Выбрать главу

Гребенщиков не стал изворачиваться, понимая, что Межовского ни в чем переубедить не удастся, что всякие объяснения прозвучат недостоверно, и перешел прямо к делу.

— Надо возобновить исследования по продувке металла разбавленным кислородом разных концентраций. Разработайте план, составьте договор. Что касается меня, то я обещаю вам максимальное внимание и помощь. Думаю, что никаких претензий к цеху у вас не будет.

Мог ли Межовский отказаться? Возможность проводить опыты в условиях цеха, на самых крупных печах, без дальних поездок, без отрыва от кафедры была слишком заманчивой. Решение этой проблемы, по его глубокому убеждению, сулило огромные выгоды промышленности, не использовать такую возможность было бы глупо. И хотя рана, нанесенная самолюбию, не зажила, согласие он все же дал. Не слишком торопливо, не чересчур охотно, пожалуй, даже с некоторой вынужденностью.
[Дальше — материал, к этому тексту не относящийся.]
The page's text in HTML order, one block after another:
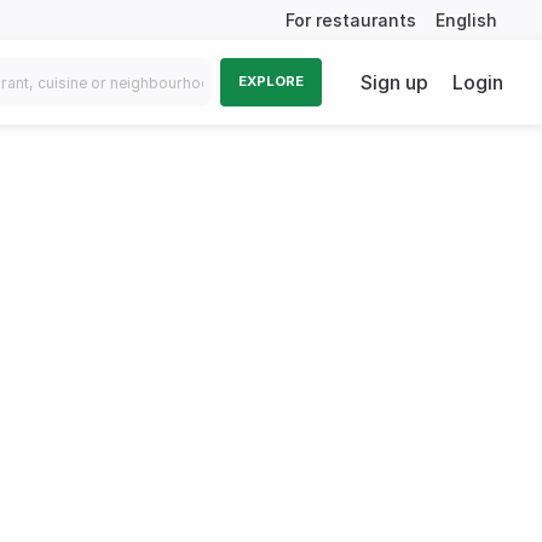
For restaurants English
EXPLORE Sign up Login
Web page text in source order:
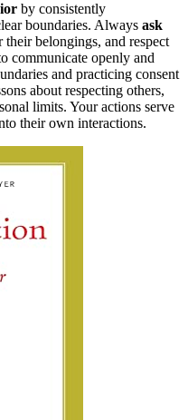
by consistently
boundaries. Always ask
belongings, and respect
communicate openly and
and practicing consent
about respecting others,
limits. Your actions serve
their own interactions.
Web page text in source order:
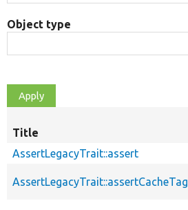
Object type
Title
AssertLegacyTrait::assert
AssertLegacyTrait::assertCacheTag
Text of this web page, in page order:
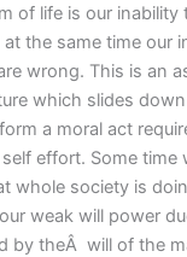
of life is our
the same time our
wrong. This is an
which slides
a moral act
effort. Some time
whole society is
weak will power
by theÂ will of the
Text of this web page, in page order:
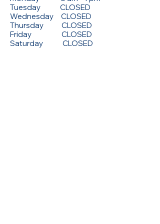
Tuesday CLOSED
Wednesday CLOSED
Thursday CLOSED
Friday CLOSED
Saturday CLOSED
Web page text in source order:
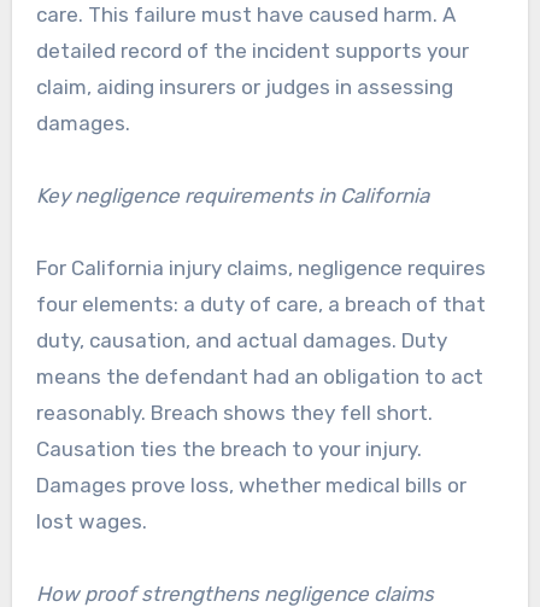
care. This failure must have caused harm. A
detailed record of the incident supports your
claim, aiding insurers or judges in assessing
damages.
Key negligence requirements in California
For California injury claims, negligence requires
four elements: a duty of care, a breach of that
duty, causation, and actual damages. Duty
means the defendant had an obligation to act
reasonably. Breach shows they fell short.
Causation ties the breach to your injury.
Damages prove loss, whether medical bills or
lost wages.
How proof strengthens negligence claims
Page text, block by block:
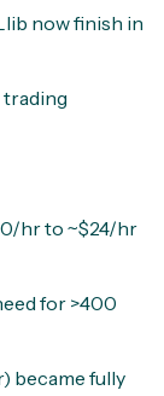
now finish in
hr to ~$24/hr
for >400
became fully
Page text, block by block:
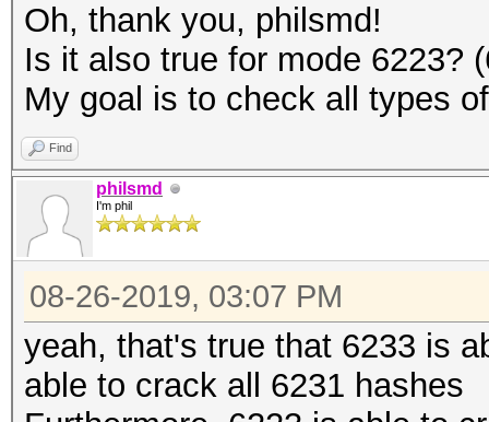
Oh, thank you, philsmd!
Is it also true for mode 6223?
My goal is to check all types
Find
philsmd
I'm phil
08-26-2019, 03:07 PM
yeah, that's true that 6233 is
able to crack all 6231 hashes
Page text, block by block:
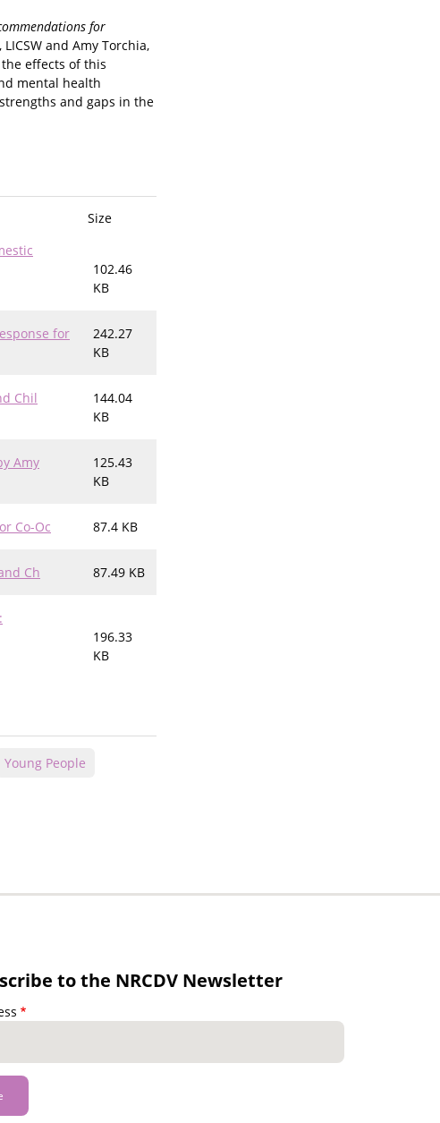
for
and Amy Torchia,
effects of this
mental health
and gaps in the
Size
102.46
KB
for
242.27
KB
Chil
144.04
KB
Amy
125.43
KB
Co-Oc 87.4 KB
Ch 87.49 KB
196.33
KB
Young People
to the NRCDV Newsletter
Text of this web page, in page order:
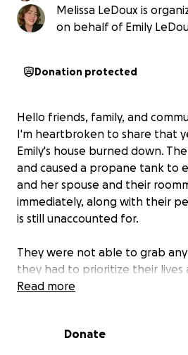
Melissa LeDoux is
on behalf of Emily
Donation protected
Hello friends, family, and
I'm heartbroken to share that
Emily's house burned down.
and caused a propane tank to
and her spouse and their
immediately, along with their
is still unaccounted for.
They were not able to grab
they had to prioritize their
taking anything. As a result,
documents, valuables, or
Read more
Donate
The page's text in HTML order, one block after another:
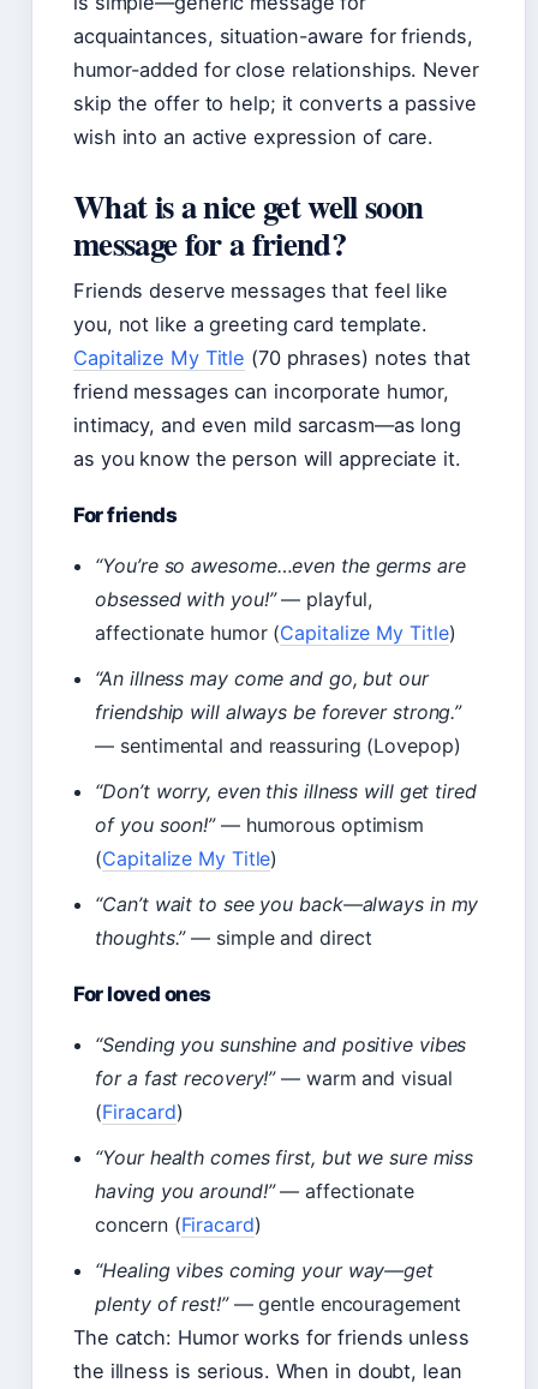
acquaintances, situation-aware for friends,
humor-added for close relationships. Never
skip the offer to help; it converts a passive
wish into an active expression of care.
What is a nice get well soon
message for a friend?
Friends deserve messages that feel like
you, not like a greeting card template.
Capitalize My Title (70 phrases) notes that
friend messages can incorporate humor,
intimacy, and even mild sarcasm—as long
as you know the person will appreciate it.
For friends
“You’re so awesome…even the germs are
obsessed with you!”— playful,
affectionate humor (Capitalize My Title)
“An illness may come and go, but our
friendship will always be forever strong.”
— sentimental and reassuring (Lovepop)
“Don’t worry, even this illness will get tired
of you soon!”— humorous optimism
(Capitalize My Title)
“Can’t wait to see you back—always in my
thoughts.”— simple and direct
For loved ones
“Sending you sunshine and positive vibes
for a fast recovery!”— warm and visual
(Firacard)
“Your health comes first, but we sure miss
having you around!”— affectionate
concern (Firacard)
“Healing vibes coming your way—get
plenty of rest!”— gentle encouragement
The catch: Humor works for friends unless
the illness is serious. When in doubt, lean
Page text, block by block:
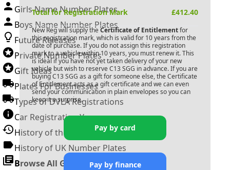
Girls Name Number Plates
Boys Name Number Plates
Future Releases
Private Number Plates
Gift Ideas
Plates For Businesses
Types of DVLA Registrations
Car Registration Years
History of the Motor Vehicle
History of UK Number Plates
Browse All Guides »
Total for Registration Mark £412.40
New Reg will supply the Certificate of Entitlementfor
this registration mark, which is valid for 10 years from the
date of purchase. If you do not assign this registration
mark to a vehicle within 10 years, you must renew it. This
is ideal if you have not yet taken delivery of your new
vehicle but wish to reserve C13 SGG in advance. If you are
buyingC13 SGG as a gift for someone else, the Certificate
of Entitlement acts as a gift certificate and we can even
send your communication in plain envelopes so you can
keep it a surprise.
Pay by card
Pay by finance
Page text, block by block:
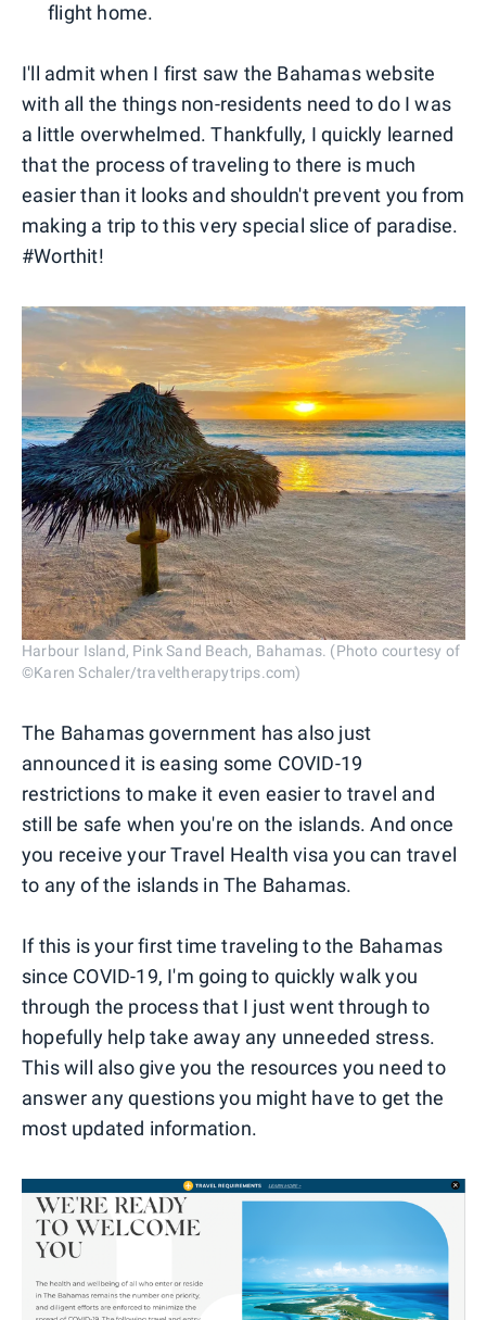
flight home.
I'll admit when I first saw the Bahamas website
with all the things non-residents need to do I was
a little overwhelmed. Thankfully, I quickly learned
that the process of traveling to there is much
easier than it looks and shouldn't prevent you from
making a trip to this very special slice of paradise.
#Worthit!
Harbour Island, Pink Sand Beach, Bahamas. (Photo courtesy of
©Karen Schaler/traveltherapytrips.com)
The Bahamas government has also just
announced it is easing some COVID-19
restrictions to make it even easier to travel and
still be safe when you're on the islands. And once
you receive your Travel Health visa you can travel
to any of the islands in The Bahamas.
If this is your first time traveling to the Bahamas
since COVID-19, I'm going to quickly walk you
through the process that I just went through to
hopefully help take away any unneeded stress.
This will also give you the resources you need to
answer any questions you might have to get the
most updated information.
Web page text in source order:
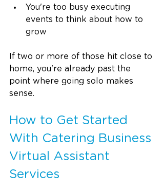
You're too busy executing
events to think about how to
grow
If two or more of those hit close to
home, you're already past the
point where going solo makes
sense.
How to Get Started
With Catering Business
Virtual Assistant
Services
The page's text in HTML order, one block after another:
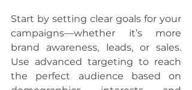
Start by setting clear goals for your
campaigns—whether it’s more
brand awareness, leads, or sales.
Use advanced targeting to reach
the perfect audience based on
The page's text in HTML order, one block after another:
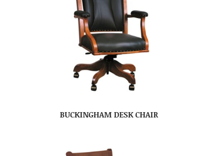
BUCKINGHAM DESK CHAIR
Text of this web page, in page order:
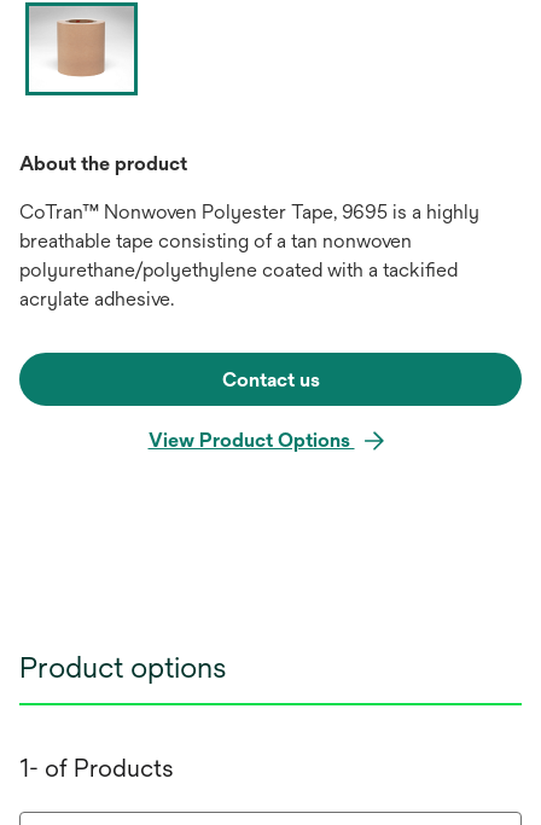
About the product
CoTran™ Nonwoven Polyester Tape, 9695 is a highly
breathable tape consisting of a tan nonwoven
polyurethane/polyethylene coated with a tackified
acrylate adhesive.
Contact us
View Product Options
Product options
1- of Products
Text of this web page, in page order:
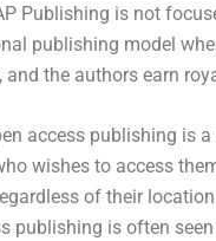
Publishing is not
publishing model
and the authors earn
access publishing is
wishes to access
of their
publishing is often
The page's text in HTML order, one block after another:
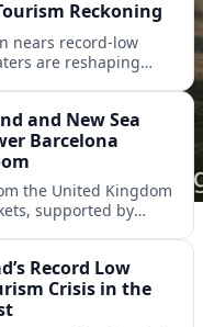
Reckoning
nears record-low
are reshaping
and New Sea
Barcelona
the United Kingdom
supported by
Record Low
Crisis in the
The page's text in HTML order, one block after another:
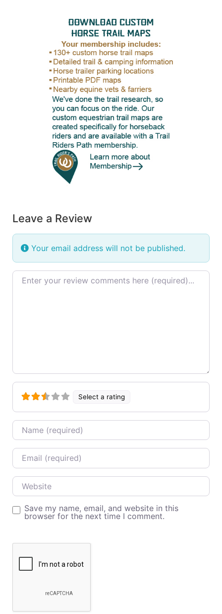
Leave a Review
Your email address will not be published.
Review text
Select a rating
Name
Email
Website
Save my name, email, and website in this
browser for the next time I comment.
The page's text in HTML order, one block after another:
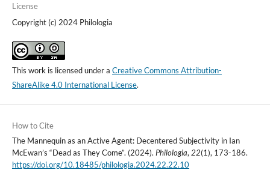
License
Copyright (c) 2024 Philologia
This work is licensed under a Creative Commons Attribution-
ShareAlike 4.0 International License.
How to Cite
The Mannequin as an Active Agent: Decentered Subjectivity in Ian
McEwan’s “Dead as They Come”. (2024). Philologia, 22(1), 173-186.
https://doi.org/10.18485/philologia.2024.22.22.10
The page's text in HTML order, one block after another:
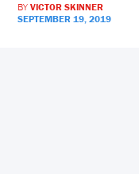
BYVICTOR SKINNER
SEPTEMBER 19, 2019
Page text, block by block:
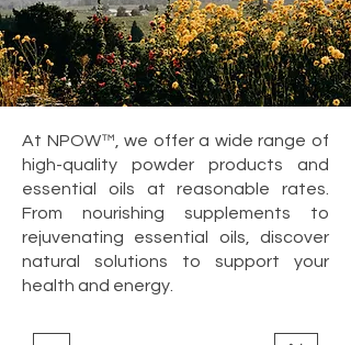
At NPOW™ , we offer a wide range of
high-quality powder products and
essential oils at reasonable rates.
From nourishing supplements to
rejuvenating essential oils, discover
natural solutions to support your
health and energy.
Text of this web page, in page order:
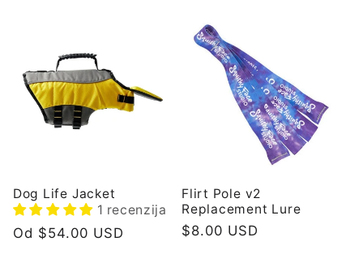
Dog Life Jacket
1 recenzija
Redovna
Od $54.00 USD
Flirt Pole v2
Replacement Lure
Redovna
$8.00 USD
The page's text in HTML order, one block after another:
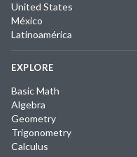
United States
México
Latinoamérica
EXPLORE
Basic Math
Algebra
Geometry
Trigonometry
Calculus
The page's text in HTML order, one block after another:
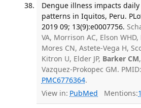
Dengue illness impacts
patterns in Iquitos, Peru.
2019 09; 13(9):e0007756.
VA, Morrison AC, Elson
Mores CN, Astete-Vega H,
Kitron U, Elder JP, Barker CM
Vazquez-Prokopec GM.
PMC6776364.
View in: PubMed Mentions:
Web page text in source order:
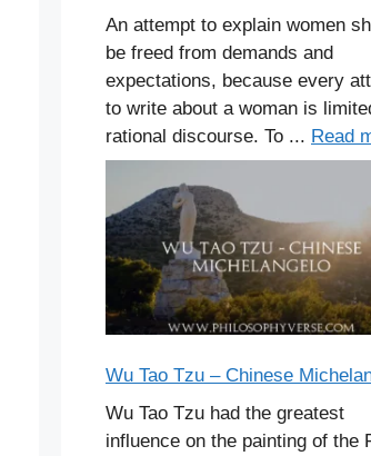
An attempt to explain women
be freed from demands and
expectations, because every
to write about a woman is
rational discourse. To ... Read
Wu Tao Tzu – Chinese
Wu Tao Tzu had the greatest
influence on the painting of the
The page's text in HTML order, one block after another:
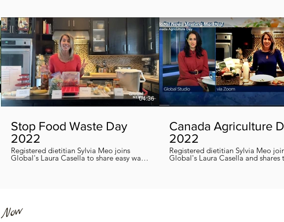
04:36
Stop Food Waste Day
2022
Registered dietitian Sylvia Meo joins
Global's Laura Casella to share easy ways
we can all help eliminate food waste at
Canada Agriculture
2022
Registered dietitian Sylvia Meo
Global's Laura Casella and shares
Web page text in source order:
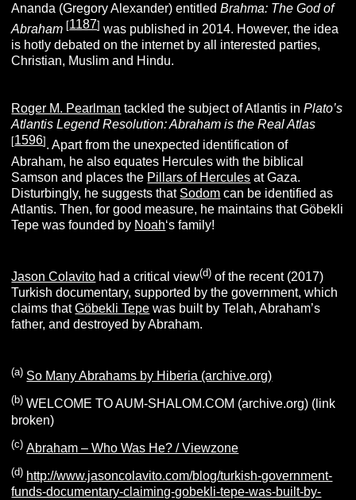
Ananda (Gregory Alexander) entitledBrahma: The God of
Abraham [1187]was published in 2014. However, the idea
is hotly debated on the internet by all interested parties,
Christian, Muslim and Hindu.
Roger M. Pearlman tackled the subject of Atlantis inPlato’s
Atlantis Legend Resolution: Abraham is the Real Atlas
[1596] . Apart from the unexpected identification of
Abraham, he also equates Hercules with the biblical
Samson and places the Pillars of Hercules at Gaza.
Disturbingly, he suggests that Sodom can be identified as
Atlantis. Then, for good measure, he maintains that Göbekli
Tepe was founded by Noah‘s family!
Jason Colavito had a critical view(d) of the recent (2017)
Turkish documentary, supported by the government, which
claims thatGöbekli Tepe was built by Telah, Abraham’s
father, and destroyed by Abraham.
(a) So Many Abrahams by Hiberia (archive.org)
(b) WELCOME TO AUM-SHALOM.COM (archive.org) (link
broken)
(c) Abraham – Who Was He? / Viewzone
(d) http://www.jasoncolavito.com/blog/turkish-government-
funds-documentary-claiming-gobekli-tepe-was-built-by-
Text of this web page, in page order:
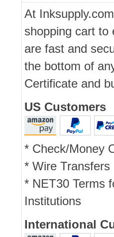
At
shopping cart to
are fast and
the bottom of
Certificate and
US Customers
* Check/Money
* Wire Transfers
* NET30 Terms
Institutions
International
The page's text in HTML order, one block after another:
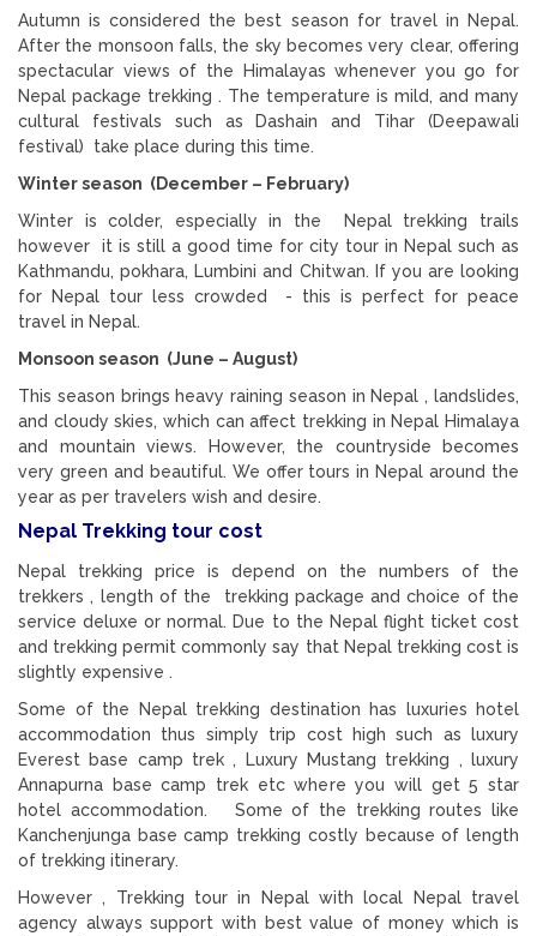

Случай с Межовским убедил Гребенщикова в том, что испорченные отношения восстанавливаются подчас с трудом даже при взаимной заинтересованности и что, налаживая их, ему предстоит затратить немало усилий.

«Восстановление связи с наукой» — так была записана операция, в которой соединялись интересы завода и института, и совершена она была весьма своевременно. Когда Збандут, издалека и осторожно, рассчитывая на сопротивление, заговорил с Гребенщиковым о возобновлении договора с институтом, тот ответил как будто заранее приготовленной фразой:

— Представь себе, я предвосхитил твое желание. С Межовским все улажено, договор составляется.

— А ты, оказывается, воспитуем, — одобрительно заметил Збандут. — Если еще установишь контакты с людьми в цехе, расположишь их к себе, я буду совсем удовлетворен. Надоели мне бесконечные жалобы. Одного обозвал, на другого накричал.

— Завтра.

— Что завтра?

— С завтрашнего дня жалоб не будет. — Гребенщиков говорил лаконично, это означало, что он не был настроен к пространному разговору.

— Так вот сразу и переделаешь себя?

— Переделаю структуру управления. Если хочешь, даже продумал как.

— Расскажи.

— Увидишь сам.

На другой день Гребенщиков собрал технический совет цеха, тот самый орган, который до сих пор игнорировал, и заявил, что намерен обсудить вопрос, подсказанный самой жизнью: не пора ли ему, начальнику цеха, перестать вмешиваться в оперативную работу? И сменные рапорта незачем ему принимать. И тем, и другим могут заниматься начальники смен, он будет спрашивать только с них, а не с каждого рабочего в отдельности, как это делал до сих пор.

— Ваше мнение? — спросил Гребенщиков, заканчивая свою короткую тираду.

Люди растерянно переглядывались, не зная, кому начать, как начать, опасаясь ловушки.

— Жду, что скажете вы, Серафим Гаврилович, — обратился Гребенщиков к старшему Рудаеву. — Во-первых, вы наш ветеран, во-вторых, достаточно решительны по части собственных суждений.

— Я уверен, что среди нас не найдется человека, который стал бы возражать против такого предложения, — незамедлительно отозвался Серафим Гаврилович. — Давно пора.

— Если давно, то почему никто из вас об этом до сих пор не заикнулся? — Рубленое лицо Гребенщикова с волевым подбородком и с широко расставленными серо-стальными глазами великолепно отобразило досаду. — Так-де и так, считаем, что пришла пора повысить роль сменного руководства, ну, и так далее и тому подобное. Почему?

Гребенщиков явно рисковал. По умному, хитрому исподлобному взгляду Серафима Гавриловича нетрудно было догадаться, какой ответ от него можно было получить: «Пробовали, да обжигались и закаялись». Но у сталевара хватило выдержки не нарушить налаживающихся отношений.

— А теперь без традиционной повестки дня, запросто поговорим о наших делах — у кого что есть, — предложил Гребенщиков.

И начался разговор. Сначала осторожный, вялый, но именно разговор, а не совещание. О перебоях со льдом для газированной воды — холодной и полстакана хватает, чтобы утолить жажду, а теплую пьешь, пьешь, пока живот не раздует; о столовой — надо своего рабочего парня заведующим поставить, такому виднее, чем народ кормить. Постепенно дошли и до главного вопроса — о более гибкой системе планирования, которая позволила бы учитывать достижения каждого сталевара не только в выполнении плана, но и в экономии материалов. И удивительное дело: Гребенщиков охотно согласился с предложениями рабочих и даже свои внес. Конкретные, дельные, они были встречены весьма одобрительно.